• [Work to complete]:
Once you have located the line containing "Currentlythe gem is" in the material below, return it exactly along with each line after it through the line containing "Installation [6, 47, 49, 58]".

• [Input data]:
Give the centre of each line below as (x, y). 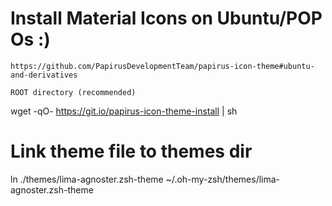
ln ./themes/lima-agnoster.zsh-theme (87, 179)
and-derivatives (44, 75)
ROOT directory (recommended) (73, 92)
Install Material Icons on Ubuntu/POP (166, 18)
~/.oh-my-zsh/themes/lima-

==

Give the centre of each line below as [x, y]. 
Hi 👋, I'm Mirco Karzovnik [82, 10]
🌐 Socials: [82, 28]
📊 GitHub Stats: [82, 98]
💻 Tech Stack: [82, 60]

...

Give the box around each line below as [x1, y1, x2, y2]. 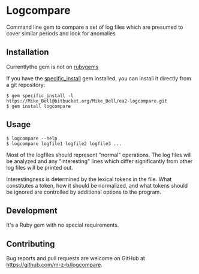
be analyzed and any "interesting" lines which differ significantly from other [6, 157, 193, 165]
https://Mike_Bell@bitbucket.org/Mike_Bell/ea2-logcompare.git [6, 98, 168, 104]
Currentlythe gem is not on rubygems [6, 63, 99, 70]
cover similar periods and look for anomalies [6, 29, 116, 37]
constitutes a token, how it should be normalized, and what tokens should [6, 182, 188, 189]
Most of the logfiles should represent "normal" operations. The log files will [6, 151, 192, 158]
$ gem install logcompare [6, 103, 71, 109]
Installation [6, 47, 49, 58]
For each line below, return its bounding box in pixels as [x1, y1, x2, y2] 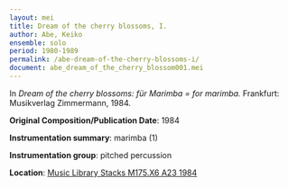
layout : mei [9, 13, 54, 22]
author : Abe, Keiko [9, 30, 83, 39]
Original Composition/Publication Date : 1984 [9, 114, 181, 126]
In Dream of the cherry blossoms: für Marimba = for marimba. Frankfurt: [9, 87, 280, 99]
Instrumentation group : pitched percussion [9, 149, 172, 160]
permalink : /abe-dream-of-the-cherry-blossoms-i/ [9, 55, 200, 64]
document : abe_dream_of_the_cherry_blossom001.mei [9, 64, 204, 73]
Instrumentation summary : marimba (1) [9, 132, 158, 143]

• [Reply to the task]:
Currentlythe gem is not on rubygems [6, 63, 99, 70]
cover similar periods and look for anomalies [6, 29, 116, 37]
constitutes a token, how it should be normalized, and what tokens should [6, 182, 188, 189]
Most of the logfiles should represent "normal" operations. The log files will [6, 151, 192, 158]
$ gem install logcompare [6, 103, 71, 109]
Installation [6, 47, 49, 58]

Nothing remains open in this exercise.